### Work task
Leave out the pictures and retype, exactly, the lines below from the line with "For an overview" up to and including the line with "Resources: azurerm_security_center_contact (43, 398, 311, 414)", nothing more.

### Records
——
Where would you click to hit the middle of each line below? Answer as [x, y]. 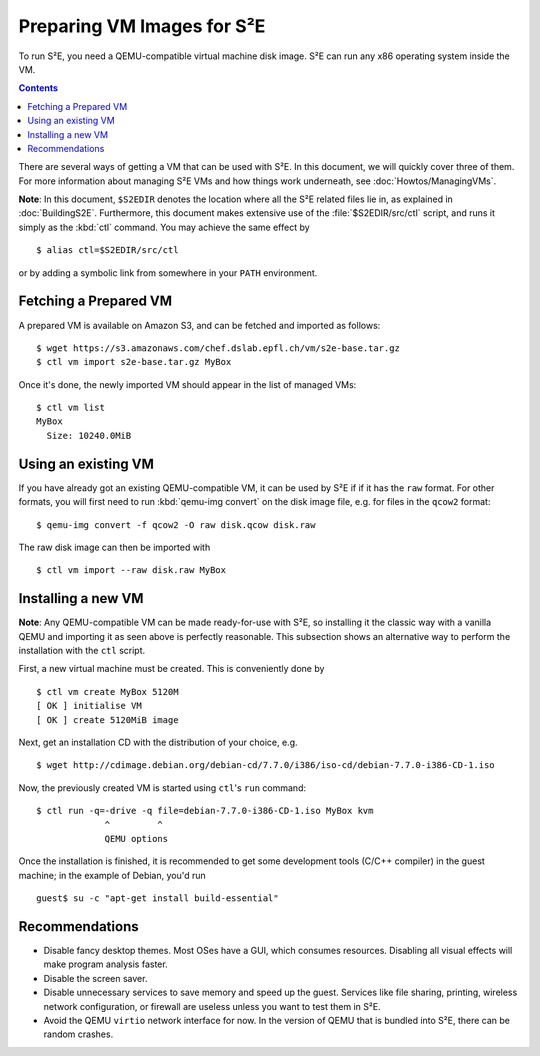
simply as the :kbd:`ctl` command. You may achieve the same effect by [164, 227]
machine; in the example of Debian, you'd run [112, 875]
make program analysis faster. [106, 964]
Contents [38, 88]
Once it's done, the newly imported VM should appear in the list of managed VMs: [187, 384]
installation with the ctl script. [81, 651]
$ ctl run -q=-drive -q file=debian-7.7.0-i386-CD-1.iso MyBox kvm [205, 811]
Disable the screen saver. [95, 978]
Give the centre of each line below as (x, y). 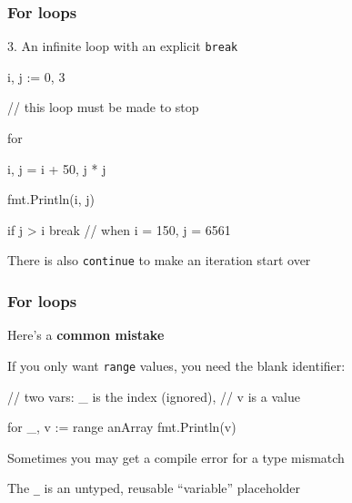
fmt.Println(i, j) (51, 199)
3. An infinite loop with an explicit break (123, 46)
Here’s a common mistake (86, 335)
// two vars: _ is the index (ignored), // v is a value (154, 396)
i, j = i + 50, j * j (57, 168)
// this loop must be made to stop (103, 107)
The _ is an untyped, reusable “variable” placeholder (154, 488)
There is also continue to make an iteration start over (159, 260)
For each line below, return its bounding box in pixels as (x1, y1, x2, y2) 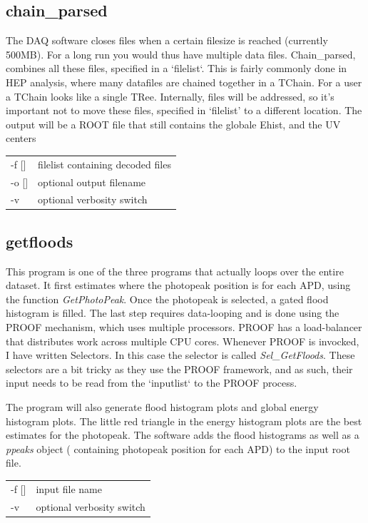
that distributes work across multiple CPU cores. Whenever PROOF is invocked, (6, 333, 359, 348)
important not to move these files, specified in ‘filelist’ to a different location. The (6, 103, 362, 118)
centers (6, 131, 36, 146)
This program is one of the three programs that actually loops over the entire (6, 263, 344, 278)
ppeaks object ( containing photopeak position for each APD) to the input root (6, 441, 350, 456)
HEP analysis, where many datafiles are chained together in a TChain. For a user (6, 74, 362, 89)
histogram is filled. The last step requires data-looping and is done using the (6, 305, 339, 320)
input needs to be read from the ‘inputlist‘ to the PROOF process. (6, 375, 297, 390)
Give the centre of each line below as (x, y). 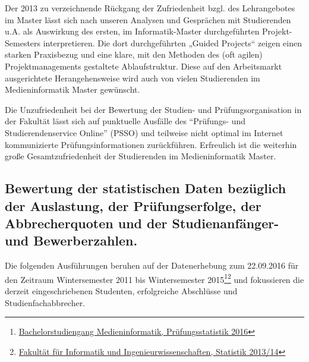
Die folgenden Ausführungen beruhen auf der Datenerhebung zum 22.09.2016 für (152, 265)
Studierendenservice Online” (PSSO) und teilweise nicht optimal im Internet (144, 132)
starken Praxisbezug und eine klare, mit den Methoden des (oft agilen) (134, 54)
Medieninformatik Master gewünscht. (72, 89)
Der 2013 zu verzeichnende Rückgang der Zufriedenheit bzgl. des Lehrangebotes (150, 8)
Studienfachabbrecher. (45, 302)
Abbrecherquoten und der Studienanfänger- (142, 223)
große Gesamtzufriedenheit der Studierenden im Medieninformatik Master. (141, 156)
——
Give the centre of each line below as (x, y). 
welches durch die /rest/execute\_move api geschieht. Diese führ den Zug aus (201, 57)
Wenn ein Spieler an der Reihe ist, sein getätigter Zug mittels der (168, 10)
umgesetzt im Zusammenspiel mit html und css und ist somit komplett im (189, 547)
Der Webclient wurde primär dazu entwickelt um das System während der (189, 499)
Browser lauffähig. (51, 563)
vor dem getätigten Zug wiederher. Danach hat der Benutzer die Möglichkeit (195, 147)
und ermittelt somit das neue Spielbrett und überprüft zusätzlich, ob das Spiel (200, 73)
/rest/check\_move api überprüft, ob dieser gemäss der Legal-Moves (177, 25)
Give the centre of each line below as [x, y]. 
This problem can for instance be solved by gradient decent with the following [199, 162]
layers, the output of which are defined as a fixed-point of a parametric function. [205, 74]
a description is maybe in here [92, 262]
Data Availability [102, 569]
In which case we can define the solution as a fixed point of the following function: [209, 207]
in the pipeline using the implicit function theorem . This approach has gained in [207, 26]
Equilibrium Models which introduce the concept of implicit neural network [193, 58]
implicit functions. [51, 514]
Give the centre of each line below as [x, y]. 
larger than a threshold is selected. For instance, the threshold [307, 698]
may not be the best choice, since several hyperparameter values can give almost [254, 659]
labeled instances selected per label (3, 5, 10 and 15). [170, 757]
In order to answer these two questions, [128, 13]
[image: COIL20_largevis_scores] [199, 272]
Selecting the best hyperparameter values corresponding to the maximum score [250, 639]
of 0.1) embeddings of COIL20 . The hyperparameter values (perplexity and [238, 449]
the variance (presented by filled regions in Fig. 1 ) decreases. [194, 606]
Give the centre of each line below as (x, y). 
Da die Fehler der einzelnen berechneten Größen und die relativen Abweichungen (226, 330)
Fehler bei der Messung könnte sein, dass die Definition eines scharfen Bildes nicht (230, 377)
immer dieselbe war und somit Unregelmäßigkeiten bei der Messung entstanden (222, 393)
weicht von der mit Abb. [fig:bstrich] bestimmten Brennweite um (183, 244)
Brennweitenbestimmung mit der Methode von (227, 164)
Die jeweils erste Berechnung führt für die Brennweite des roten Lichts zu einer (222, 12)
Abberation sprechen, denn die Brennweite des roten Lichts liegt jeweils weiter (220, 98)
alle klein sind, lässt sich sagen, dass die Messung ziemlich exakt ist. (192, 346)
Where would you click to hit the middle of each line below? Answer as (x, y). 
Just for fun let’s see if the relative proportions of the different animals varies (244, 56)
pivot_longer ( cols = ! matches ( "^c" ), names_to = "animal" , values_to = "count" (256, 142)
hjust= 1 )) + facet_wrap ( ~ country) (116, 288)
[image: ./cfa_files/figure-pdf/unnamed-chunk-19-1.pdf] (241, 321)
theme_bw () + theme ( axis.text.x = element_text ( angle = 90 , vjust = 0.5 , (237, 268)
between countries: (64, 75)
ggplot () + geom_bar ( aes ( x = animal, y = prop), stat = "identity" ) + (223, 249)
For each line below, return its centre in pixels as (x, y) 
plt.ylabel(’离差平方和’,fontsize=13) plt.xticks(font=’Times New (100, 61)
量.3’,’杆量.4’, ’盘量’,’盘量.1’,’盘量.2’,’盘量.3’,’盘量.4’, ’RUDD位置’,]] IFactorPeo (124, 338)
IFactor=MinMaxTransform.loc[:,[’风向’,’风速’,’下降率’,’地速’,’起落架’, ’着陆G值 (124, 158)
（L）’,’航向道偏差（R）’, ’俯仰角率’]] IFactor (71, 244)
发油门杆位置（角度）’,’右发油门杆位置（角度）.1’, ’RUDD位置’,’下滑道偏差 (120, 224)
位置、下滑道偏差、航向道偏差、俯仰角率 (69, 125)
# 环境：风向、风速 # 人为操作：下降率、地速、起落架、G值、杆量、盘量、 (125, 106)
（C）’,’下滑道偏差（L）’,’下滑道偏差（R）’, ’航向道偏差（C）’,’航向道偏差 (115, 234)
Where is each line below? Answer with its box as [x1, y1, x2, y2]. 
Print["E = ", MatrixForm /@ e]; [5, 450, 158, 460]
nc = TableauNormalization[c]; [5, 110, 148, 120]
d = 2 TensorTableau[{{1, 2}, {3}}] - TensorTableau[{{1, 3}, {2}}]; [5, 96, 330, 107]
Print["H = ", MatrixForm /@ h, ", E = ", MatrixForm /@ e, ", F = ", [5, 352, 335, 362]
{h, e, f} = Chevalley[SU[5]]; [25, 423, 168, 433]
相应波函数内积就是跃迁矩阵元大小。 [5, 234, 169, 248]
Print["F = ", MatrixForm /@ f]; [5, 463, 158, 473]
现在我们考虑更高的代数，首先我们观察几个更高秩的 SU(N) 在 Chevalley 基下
——
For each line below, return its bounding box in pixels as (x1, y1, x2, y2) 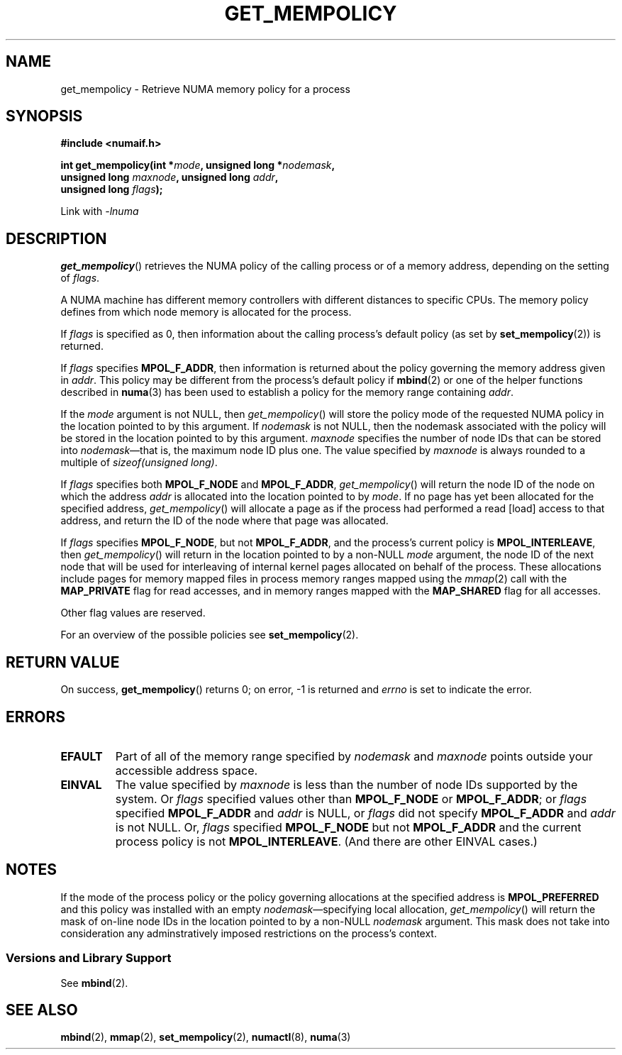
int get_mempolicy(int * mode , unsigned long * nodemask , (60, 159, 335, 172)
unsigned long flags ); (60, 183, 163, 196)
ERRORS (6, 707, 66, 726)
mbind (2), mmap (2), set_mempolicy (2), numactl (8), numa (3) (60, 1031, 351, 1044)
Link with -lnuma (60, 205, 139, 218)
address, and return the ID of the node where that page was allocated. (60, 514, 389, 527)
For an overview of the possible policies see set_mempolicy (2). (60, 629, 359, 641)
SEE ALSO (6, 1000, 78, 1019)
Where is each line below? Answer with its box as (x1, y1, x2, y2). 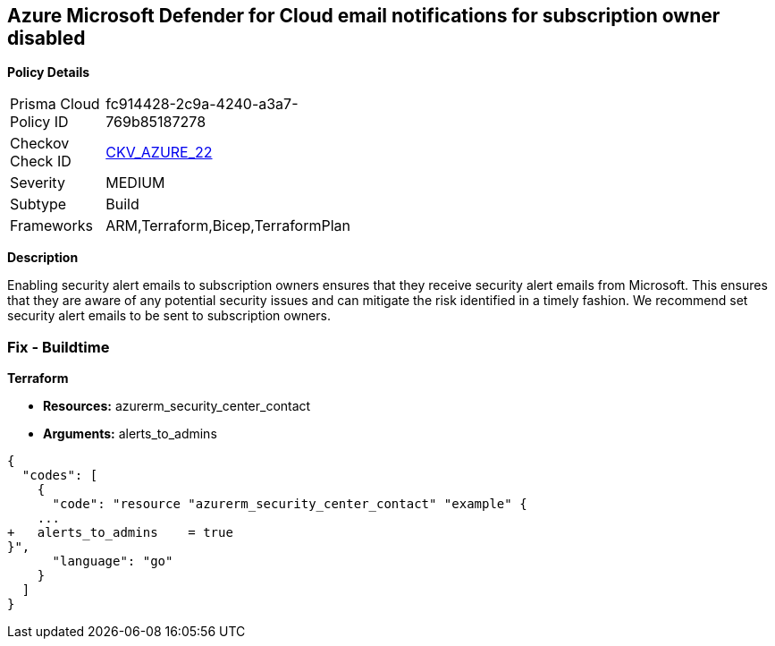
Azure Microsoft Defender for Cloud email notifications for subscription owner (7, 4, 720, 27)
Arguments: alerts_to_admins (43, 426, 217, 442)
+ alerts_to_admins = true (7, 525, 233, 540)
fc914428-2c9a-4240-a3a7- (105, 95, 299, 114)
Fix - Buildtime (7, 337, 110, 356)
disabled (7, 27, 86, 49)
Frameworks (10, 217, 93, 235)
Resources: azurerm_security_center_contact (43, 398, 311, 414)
——
### Output for this exercise
For an overview of the possible policies see set_mempolicy (2). (60, 629, 359, 641)
SEE ALSO (6, 1000, 78, 1019)
Where is each line below? Answer with its box as (x1, y1, x2, y2). 
Azure Microsoft Defender for Cloud email notifications for subscription owner (7, 4, 720, 27)
Arguments: alerts_to_admins (43, 426, 217, 442)
+ alerts_to_admins = true (7, 525, 233, 540)
fc914428-2c9a-4240-a3a7- (105, 95, 299, 114)
Fix - Buildtime (7, 337, 110, 356)
disabled (7, 27, 86, 49)
Frameworks (10, 217, 93, 235)
Resources: azurerm_security_center_contact (43, 398, 311, 414)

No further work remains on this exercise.